談慶:それで慶応大学に入ったんですけど、そこでもお笑いをやってみたいと思っていて。お笑いをやるにあたって、そういうサークルに入ろうと思ったんですが、慶応には落語研究会しかなかったんです。しょうがないから、落研に入るつもりはなかったんですけど、入りました。それまで落語は古臭いものだと思っていたんですね。それに子どもの頃、ライブ版じゃないレコードを聞いちゃったもので、面白くないものというイメージで入ったんです。

 

 

先輩から渡された一本のテープで、 後の師匠となる立川談志の落語に出逢う

――  それから落語に興味が戻ってきたと。

談慶:落研に入って最初に、立川談志の『らくだ』という落語のテープを先輩から渡されたんですね。お客さんの笑い声もビンビンに入ってるものでした。『らくだ』って、すごい落語なんですよ。人間の喜怒哀楽が全部入ってる。それで、一発でときめいちゃったんです。遠回りしたんですね。小学校2年の時に落語家になりたいとは言ったけれど、落語が何なのかも知らなかった。ただ、一人の人間が大勢の人を笑わせてる、その図式に憧れて漠然と落語への思いを持っていました。それで、大学に入って初めて「落語ってのはすごいもんだ」と思ったんです。そして、立川談志という人がすごい落語家だということが分かって。その人が(当時から)20年前くらいに出した『現代落語論』という本があるというので読んでみたら「ああ、これはもう、この人しかいないんじゃないかな」と。遠回りして、やっと運命の人と出会ったみたいな感じでした。

 

バブル華やかなりし1988年、ワコールに入社

――  大学卒業後は大手衣料品メーカーのワコールに入社されています。テレビ局への入社志望からワコール入社へ変わった経緯をお聞かせください。
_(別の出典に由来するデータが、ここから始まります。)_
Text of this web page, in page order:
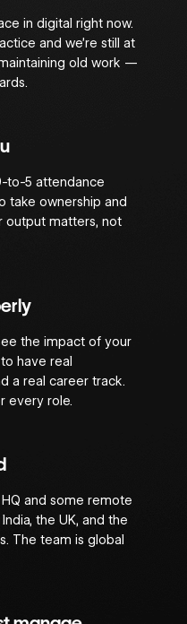
in digital right now.
and we’re still at
old work —
to-5 attendance
take ownership and
output matters, not
the impact of your
have real
a real career track.
every role.
and some remote
the UK, and the
The team is global
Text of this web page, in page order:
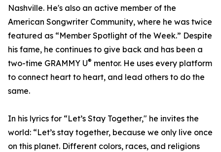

談慶:大学を出たらテレビ局に入って、お笑いのトップスターたちと番組を作りたいと思っていたんですけど、大学では本当に勉強してなくて。テレビ局に入るような知識も才能もなかったんですね。思いはあったんですけど、空回りしていました。テレビ東京の最終面接には残ったんですけど、結局それもダメで。そうなると「どこでもいい」というとおかしいですけど、それまで自分が積み上げてきたものや才能まで全部を評価して、採用してくれたのがワコールだけだったんですよ。昭和63年入社ですから、バブルが華やかなりし頃で。まだこの景気は続くだろうなとは思ったんですが、(景気が悪くなった場合を考えると)女性の身の回りのものを作っている会社は不況に強いという感じがあったから、じゃあワコールにしようと思ったんです。お札の数勘定してるよりも、ブラジャーを数えてる方がいいかもな、と思いまして(笑)。

 

 

入社後は福岡支社に配属。 ハードな日々を送る中「談志の落語」に救われた

――  福岡支社では営業を担当していたと伺いました。その頃は、どんな生活を送っていたのですか。

談慶:福岡に行った後も、まだ落語家になりたいなって思いがモヤモヤしていたんですよ。でも、時はまさにバブル真っ盛りですよね。右肩上がりです。前年比10%増が当たり前みたいな風に、ノルマを出されるわけです。そんな中でセールスマンとして予算を抱えたりして、結構ハードな日々を送っていて。でも談志の落語で、また救われたんですよ。落語は人間の業の肯定なんです。人間って元々ダメなもんなんだ、っていう。眠くなれば寝ちまうし、飲みたくなれば飲んじまうしね。師匠談志の名言で「酒が人間をダメにするんじゃなくて、人間は元々ダメだということを、酒が教えてくれてるだけなんだ」というのがあるんです。これが、ズシンと響いて。「ああ、いいなぁ」と。宗教的ですよね。救いを求めるようにして、談志の落語をもう一回聴いてみようと。そう思ったんです。

 

有給を取って談志さんの福岡独演会へ。 「やっぱり落語家になりたい」と思うように

――  それで、談志さんの落語のよさを再認識したと。

談慶:そうやって談志の落語を繰り返し聴いているうちに、今度は生で聴き始めちゃって。師匠談志は福岡でも定期的に独演会をやっていたので、その日は会社から有給取って。朝から「談志を聴くんだ」という感じで行くわけです。独演会に行き始めて4回目か5回目の時に「ああ、俺は落語家になりたがってるな」と気付いたんです。それで夜、夢の中で、小学校2年生の時の自分が出て来て。囁くんです、耳元で。「お前、何やってるんだよ。僕は落語家になりたかったのに。サラリーマンになりたかったんじゃない」って。そうして昔の自分と会話をしているうちに「こいつの夢を叶えてやれるのは、俺しかいないな」と思うようになって。じゃあ、会社、やめちまおうかなと。それで、師匠談志にそれを言ったら「来たきゃ来い」みたいな感じで。あの人はぶっきらぼうですから、それしか言われなかった(※談慶さんは当時、後述の「立川流Cコース」にいた)。